Exercise requirements:
What is the number of lines in the data below that contain "gesundes"? Reply with the number only.

[Source data]
************

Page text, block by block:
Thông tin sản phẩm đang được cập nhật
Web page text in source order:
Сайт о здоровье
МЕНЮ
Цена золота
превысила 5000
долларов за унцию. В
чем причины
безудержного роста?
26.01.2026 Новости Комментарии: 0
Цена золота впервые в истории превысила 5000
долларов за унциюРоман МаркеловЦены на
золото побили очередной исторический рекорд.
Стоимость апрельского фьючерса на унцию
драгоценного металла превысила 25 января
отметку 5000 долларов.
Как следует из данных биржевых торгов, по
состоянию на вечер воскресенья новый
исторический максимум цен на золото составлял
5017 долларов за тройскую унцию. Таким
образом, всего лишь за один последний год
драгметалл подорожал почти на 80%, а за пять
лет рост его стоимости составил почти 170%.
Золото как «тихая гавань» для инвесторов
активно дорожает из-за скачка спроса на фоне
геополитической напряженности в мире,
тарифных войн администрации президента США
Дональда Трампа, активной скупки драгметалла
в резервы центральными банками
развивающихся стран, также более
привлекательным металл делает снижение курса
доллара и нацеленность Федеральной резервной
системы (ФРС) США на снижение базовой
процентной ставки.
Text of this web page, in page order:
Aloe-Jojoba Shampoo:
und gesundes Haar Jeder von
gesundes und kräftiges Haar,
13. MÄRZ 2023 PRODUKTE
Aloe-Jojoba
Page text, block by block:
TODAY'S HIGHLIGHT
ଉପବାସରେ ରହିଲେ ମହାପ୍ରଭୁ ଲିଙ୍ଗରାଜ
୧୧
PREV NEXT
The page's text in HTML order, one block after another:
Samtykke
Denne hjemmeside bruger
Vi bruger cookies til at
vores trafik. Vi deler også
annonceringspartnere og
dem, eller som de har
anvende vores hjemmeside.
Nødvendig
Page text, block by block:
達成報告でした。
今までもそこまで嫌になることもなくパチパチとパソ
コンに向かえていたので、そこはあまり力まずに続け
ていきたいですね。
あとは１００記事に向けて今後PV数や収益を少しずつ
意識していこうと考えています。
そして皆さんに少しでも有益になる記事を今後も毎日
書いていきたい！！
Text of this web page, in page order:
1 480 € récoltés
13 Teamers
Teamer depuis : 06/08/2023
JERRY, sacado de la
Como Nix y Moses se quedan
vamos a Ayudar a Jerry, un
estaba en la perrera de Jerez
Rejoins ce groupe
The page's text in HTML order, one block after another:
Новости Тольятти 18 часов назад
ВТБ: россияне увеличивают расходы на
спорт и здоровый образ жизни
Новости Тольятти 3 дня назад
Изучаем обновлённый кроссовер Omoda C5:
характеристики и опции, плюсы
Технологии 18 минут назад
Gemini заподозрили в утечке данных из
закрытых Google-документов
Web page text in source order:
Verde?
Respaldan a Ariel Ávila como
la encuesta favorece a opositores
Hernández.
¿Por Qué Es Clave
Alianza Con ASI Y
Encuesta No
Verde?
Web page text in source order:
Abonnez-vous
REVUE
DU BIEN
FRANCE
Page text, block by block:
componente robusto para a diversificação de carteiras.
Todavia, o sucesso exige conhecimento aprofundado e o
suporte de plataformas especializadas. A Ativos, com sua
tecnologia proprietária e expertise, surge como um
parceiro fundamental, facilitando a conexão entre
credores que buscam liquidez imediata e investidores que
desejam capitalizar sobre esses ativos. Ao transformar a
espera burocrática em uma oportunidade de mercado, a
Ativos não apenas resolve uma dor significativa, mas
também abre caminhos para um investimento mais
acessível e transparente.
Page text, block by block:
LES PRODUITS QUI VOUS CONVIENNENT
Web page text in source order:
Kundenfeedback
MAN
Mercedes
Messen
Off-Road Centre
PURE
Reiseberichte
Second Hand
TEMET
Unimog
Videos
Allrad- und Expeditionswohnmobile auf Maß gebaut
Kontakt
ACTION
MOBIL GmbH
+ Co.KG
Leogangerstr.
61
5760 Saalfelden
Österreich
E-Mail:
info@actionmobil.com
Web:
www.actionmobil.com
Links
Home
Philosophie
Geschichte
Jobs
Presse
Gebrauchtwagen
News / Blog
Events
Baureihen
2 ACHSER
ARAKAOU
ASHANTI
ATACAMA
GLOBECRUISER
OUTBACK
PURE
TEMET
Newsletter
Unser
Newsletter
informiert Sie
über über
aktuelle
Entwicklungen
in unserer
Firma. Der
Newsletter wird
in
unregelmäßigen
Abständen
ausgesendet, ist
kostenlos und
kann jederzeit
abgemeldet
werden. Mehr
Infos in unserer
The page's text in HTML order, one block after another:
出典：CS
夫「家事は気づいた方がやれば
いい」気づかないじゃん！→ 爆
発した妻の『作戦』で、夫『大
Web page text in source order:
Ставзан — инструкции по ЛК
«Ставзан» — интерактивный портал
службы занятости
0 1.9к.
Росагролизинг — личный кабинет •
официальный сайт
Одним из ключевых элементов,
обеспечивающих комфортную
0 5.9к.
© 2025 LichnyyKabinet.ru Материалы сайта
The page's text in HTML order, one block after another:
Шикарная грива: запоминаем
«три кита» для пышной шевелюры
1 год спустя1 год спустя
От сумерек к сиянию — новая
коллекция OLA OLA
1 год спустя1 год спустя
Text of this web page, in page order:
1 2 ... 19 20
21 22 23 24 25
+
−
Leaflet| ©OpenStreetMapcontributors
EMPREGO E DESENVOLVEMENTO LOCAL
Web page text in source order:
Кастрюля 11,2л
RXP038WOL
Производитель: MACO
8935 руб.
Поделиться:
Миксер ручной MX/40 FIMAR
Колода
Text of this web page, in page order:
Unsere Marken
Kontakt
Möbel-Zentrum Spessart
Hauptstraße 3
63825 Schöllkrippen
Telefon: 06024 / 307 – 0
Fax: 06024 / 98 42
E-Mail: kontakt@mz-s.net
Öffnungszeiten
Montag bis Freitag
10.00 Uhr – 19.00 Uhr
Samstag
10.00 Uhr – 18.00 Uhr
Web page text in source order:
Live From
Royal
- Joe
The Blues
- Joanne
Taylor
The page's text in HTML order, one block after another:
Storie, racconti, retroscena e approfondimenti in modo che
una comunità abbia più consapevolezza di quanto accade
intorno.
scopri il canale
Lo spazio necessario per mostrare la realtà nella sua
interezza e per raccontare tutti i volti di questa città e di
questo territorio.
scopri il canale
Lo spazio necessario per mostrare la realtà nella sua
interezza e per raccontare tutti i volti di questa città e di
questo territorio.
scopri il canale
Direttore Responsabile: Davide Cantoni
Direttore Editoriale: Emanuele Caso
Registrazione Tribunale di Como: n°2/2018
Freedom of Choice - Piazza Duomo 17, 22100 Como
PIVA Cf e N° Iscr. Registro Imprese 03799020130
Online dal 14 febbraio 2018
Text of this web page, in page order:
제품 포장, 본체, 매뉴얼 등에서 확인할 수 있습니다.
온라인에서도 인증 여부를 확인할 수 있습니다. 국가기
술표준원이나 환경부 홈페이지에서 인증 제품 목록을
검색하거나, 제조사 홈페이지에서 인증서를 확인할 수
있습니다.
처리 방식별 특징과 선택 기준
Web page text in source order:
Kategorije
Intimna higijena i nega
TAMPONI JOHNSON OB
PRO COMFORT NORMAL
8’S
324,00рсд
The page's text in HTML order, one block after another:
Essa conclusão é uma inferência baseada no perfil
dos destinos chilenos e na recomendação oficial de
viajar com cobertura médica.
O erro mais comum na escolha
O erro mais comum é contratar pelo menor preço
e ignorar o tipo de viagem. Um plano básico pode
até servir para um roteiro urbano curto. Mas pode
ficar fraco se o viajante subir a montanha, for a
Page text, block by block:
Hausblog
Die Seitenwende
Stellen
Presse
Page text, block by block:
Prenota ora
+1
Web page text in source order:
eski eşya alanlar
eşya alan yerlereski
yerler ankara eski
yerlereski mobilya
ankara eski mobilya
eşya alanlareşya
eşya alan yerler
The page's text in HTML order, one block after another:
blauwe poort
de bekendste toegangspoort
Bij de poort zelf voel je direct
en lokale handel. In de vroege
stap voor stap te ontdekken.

************

Answer to the exercise:
2